Prostate cancer screening has always been controversial.
Now, with the USPSTF is recommending against screening for prostate cancer, gas is about to be poured on the proverbial fire.
Recently, the New York Times Magazine published a lengthy piece on the issue, perhaps not coincidentally, perfectly timed with the Task Force’s announcement.
In 2009, advocates for breast cancer screening were up in arms, with the Task Force recommending that mammograms for women between the ages of 40 and 49 were optional, and decision individually made between patients and providers.
This time, the recommendation against prostate cancer screening is more forceful, and is bound to not only be politicized, but attacked by specialists and prostate cancer survivors.
Prostate cancer screening is most commonly performed by a blood test testing for the prostate specific antigen, or PSA. But the test is not without its risks:
From 1986 through 2005, one million men received surgery, radiation therapy or both who would not have been treated without a P.S.A. test, according to the task force. Among them, at least 5,000 died soon after surgery and 10,000 to 70,000 suffered serious complications.

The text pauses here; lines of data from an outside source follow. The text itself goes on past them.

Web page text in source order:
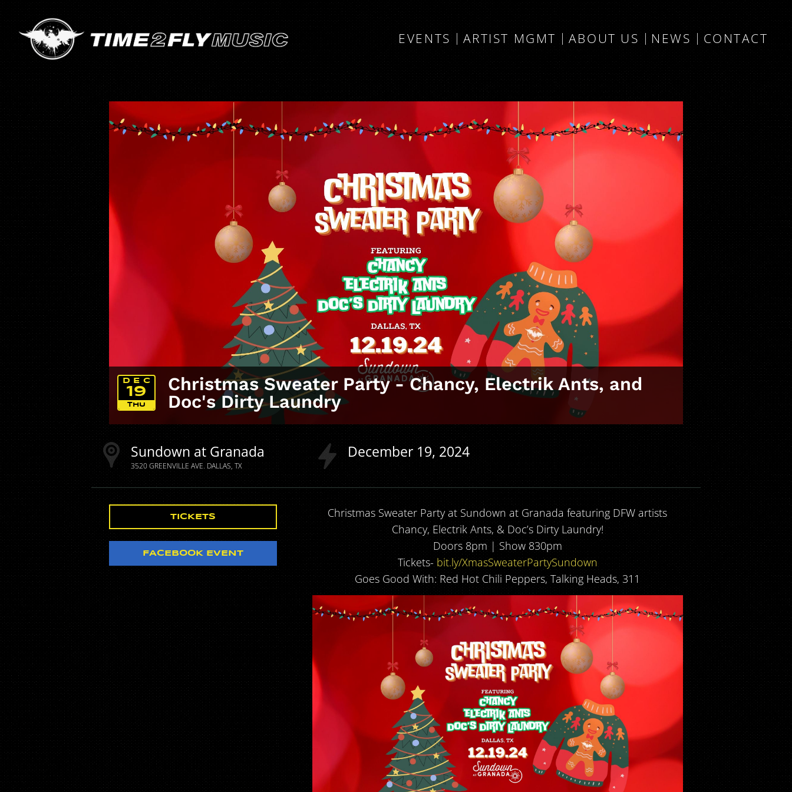
EVENTS ARTIST MGMT ABOUT US NEWS CONTACT
Christmas Sweater Party ‑ Chancy, Electrik Ants, and
Doc's Dirty Laundry
THU
DEC
19
Sundown at Granada
3520 GREENVILLE AVE. DALLAS TX
December19 2024
TICKETS
FACEBOOK EVENT
Christmas Sweater Party at Sundown at Granada featuring DFW artists
Chancy, Electrik Ants, & Doc’s Dirty Laundry!
Doors 8pm | Show 830pm
Tickets- bit.ly/XmasSweaterPartySundown
Goes Good With: Red Hot Chili Peppers, Talking Heads, 311
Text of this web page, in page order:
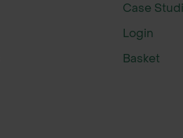
both domestic and
Case
Login
Basket
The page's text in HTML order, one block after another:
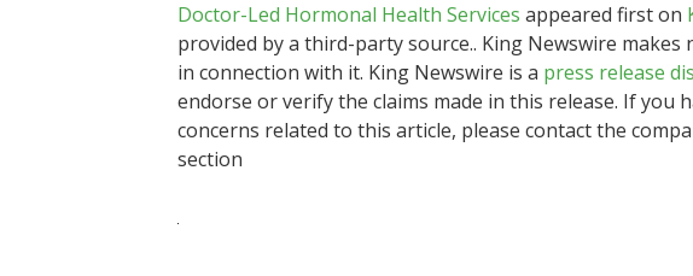
Doctor-Led Hormonal Health Services appeared first on
provided by a third-party source.. King Newswire
in connection with it. King Newswire is a press release
endorse or verify the claims made in this release. If you
concerns related to this article, please contact the
section
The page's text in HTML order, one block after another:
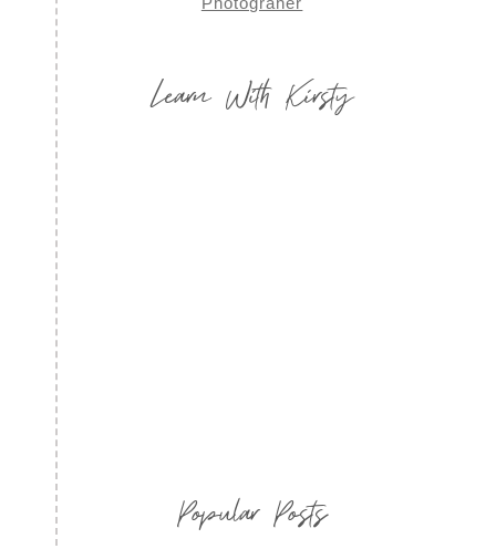
Learn With Kirsty
Popular Posts
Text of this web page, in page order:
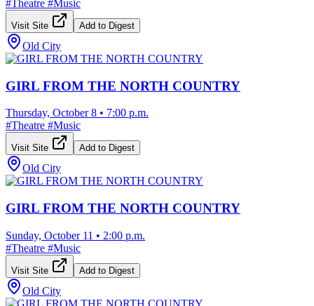
#Theatre #Music
Visit Site Add to Digest
Old City
GIRL FROM THE NORTH COUNTRY
Thursday, October 8 • 7:00 p.m.
#Theatre #Music
Visit Site Add to Digest
Old City
GIRL FROM THE NORTH COUNTRY
Sunday, October 11 • 2:00 p.m.
#Theatre #Music
Visit Site Add to Digest
Old City
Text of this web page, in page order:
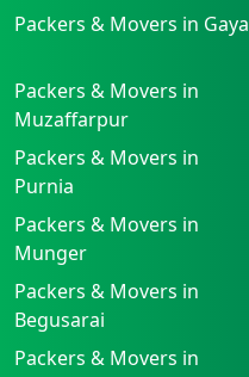
Packers & Movers in Gaya
Packers & Movers in
Muzaffarpur
Packers & Movers in
Purnia
Packers & Movers in
Munger
Packers & Movers in
Begusarai
Packers & Movers in
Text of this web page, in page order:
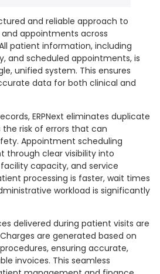
and reliable approach to
appointments across
patient information, including
and scheduled appointments, is
unified system. This ensures
data for both clinical and
ERPNext eliminates duplicate
risk of errors that can
Appointment scheduling
through clear visibility into
capacity, and service
processing is faster, wait times
workload is significantly
delivered during patient visits are
are generated based on
ensuring accurate,
invoices. This seamless
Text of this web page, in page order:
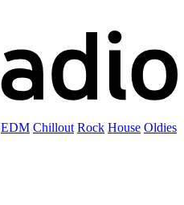
EDM Chillout Rock House Oldies
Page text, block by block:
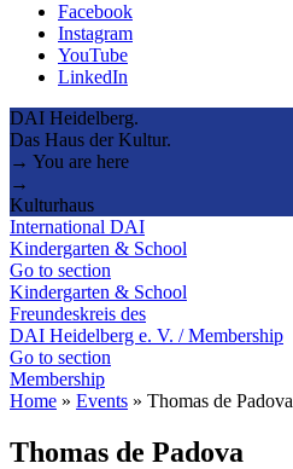
Facebook
Instagram
YouTube
LinkedIn
DAI Heidelberg.
Das Haus der Kultur.
→ You are here
→
Kulturhaus
International DAI
Kindergarten & School
Go to section
Kindergarten & School
Freundeskreis des
DAI Heidelberg e. V. / Membership
Go to section
Membership
Home » Events » Thomas de Padova
Thomas de Padova
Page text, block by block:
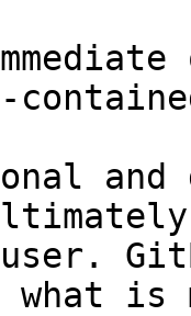
and
what
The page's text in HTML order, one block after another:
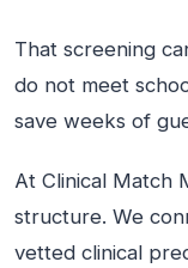
That screening
do not meet
save weeks of
At Clinical Match
structure. We
vetted clinical
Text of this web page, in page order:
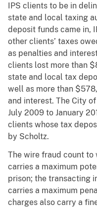
IPS clients to be in
state and local taxing
deposit funds came in,
other clients’ taxes
as penalties and
clients lost more than
state and local tax
well as more than
and interest. The City
July 2009 to January
clients whose tax
by Scholtz.
The wire fraud count
carries a maximum
prison; the transacting
carries a maximum
charges also carry a
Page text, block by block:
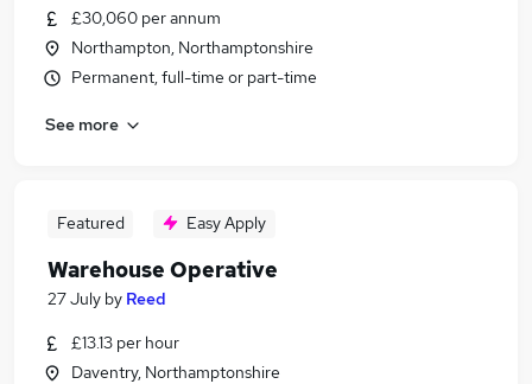
£30,060 per annum
Northampton, Northamptonshire
Permanent, full-time or part-time
See more
Featured Easy Apply
Warehouse Operative
27 July by Reed
£13.13 per hour
Daventry, Northamptonshire
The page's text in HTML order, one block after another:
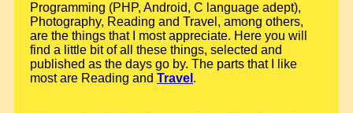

Half had persistent blood in their semen, and 200,000 to 300,000 suffered impotence, incontinence or both. As a result of these complications, the man who developed the test, Dr. Richard J. Ablin, has called its widespread use a “public health disaster.”

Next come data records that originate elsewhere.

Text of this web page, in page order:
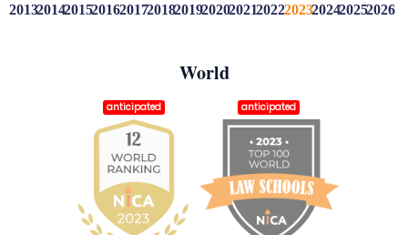
20132014201520162017201820192020202120222023202420252026
World
anticipated anticipated
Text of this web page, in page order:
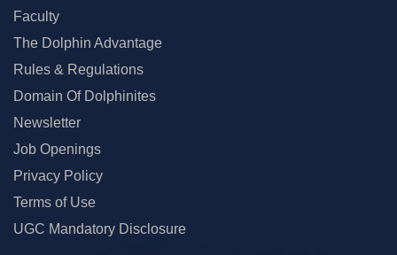
Faculty
The Dolphin Advantage
Rules & Regulations
Domain Of Dolphinites
Newsletter
Job Openings
Privacy Policy
Terms of Use
UGC Mandatory Disclosure
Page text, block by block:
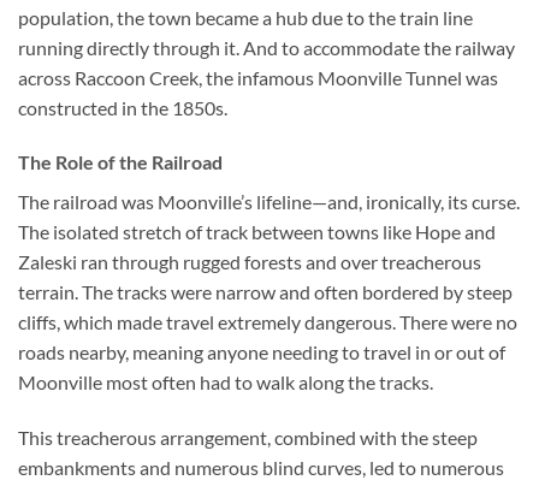
population, the town became a hub due to the train line
running directly through it. And to accommodate the railway
across Raccoon Creek, the infamous Moonville Tunnel was
constructed in the 1850s.
The Role of the Railroad
The railroad was Moonville’s lifeline—and, ironically, its curse.
The isolated stretch of track between towns like Hope and
Zaleski ran through rugged forests and over treacherous
terrain. The tracks were narrow and often bordered by steep
cliffs, which made travel extremely dangerous. There were no
roads nearby, meaning anyone needing to travel in or out of
Moonville most often had to walk along the tracks.
This treacherous arrangement, combined with the steep
embankments and numerous blind curves, led to numerous
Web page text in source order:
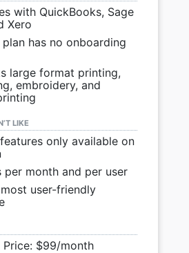
with QuickBooks, Sage
Xero
plan has no onboarding
large format printing,
embroidery, and
LIKE
only available on
per month and per user
user-friendly
$99/month
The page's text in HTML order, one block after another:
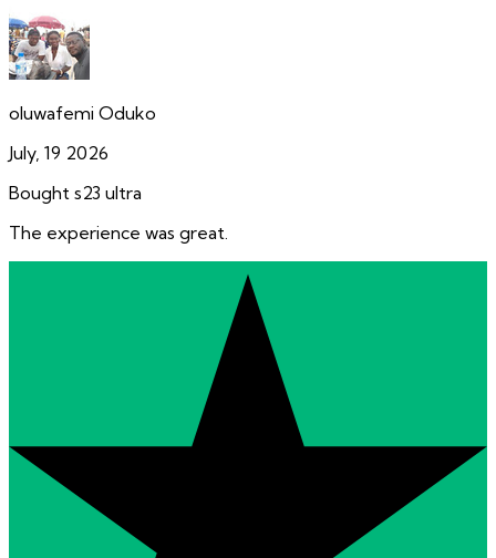
oluwafemi Oduko
July, 19 2026
Bought s23 ultra
The experience was great.

I wrote in the New York Times earlier this year that Medicare should stop paying for PSA screening in men over the age of 75, mainly because PSA isn’t good enough to detect which prostate cancers are dangerous, or not. There is no conclusive data showing PSA saves lives.
But statistics don’t resonate. In fact, prostate cancer screening supporters are already lining up in force to tell their inspiring stories of prostate cancer survival:
Advocates for those with prostate cancer promised to fight the recommendation. Baseball’s Joe Torre, the financier Michael Milken and Rudolph W. Giuliani, the former New York City mayor, are among tens of thousands of men who believe a P.S.A. test saved their lives.
To combat this, Task Force advocates will need to put a human face on the complications stemming from prostate cancer. Something like this:
[National Cancer Institute researcher Otis] Brawley tells the story of a patient who had surgery and then underwent radiation, which left him with severe damage to both his rectum and ureter. “He had every side effect known to man,” Brawley says. “He had a bag for urine, a bag for stool, he was a terrible mess, in and out of the hospital with infections.” The man died six years after his surgery, from an overwhelming infection. Yet cancer statistics would list such a man as a success story, Brawley says, “because he survived past the five-year mark.” Would an untreated prostate cancer have killed him within six years, too? There is simply no way to know.
Politicians and celebrities will use their poignant stories to powerfully attack the recommendations. Evidence-based supporters will need more than cold terms like “number needed to treat” and “absolute risk reduction.”
Without stories of their own, the Task Force recommendations will be vilified in the arena of public opinion, despite having the studies on their side. In today’s health care environment, emotion trumps data.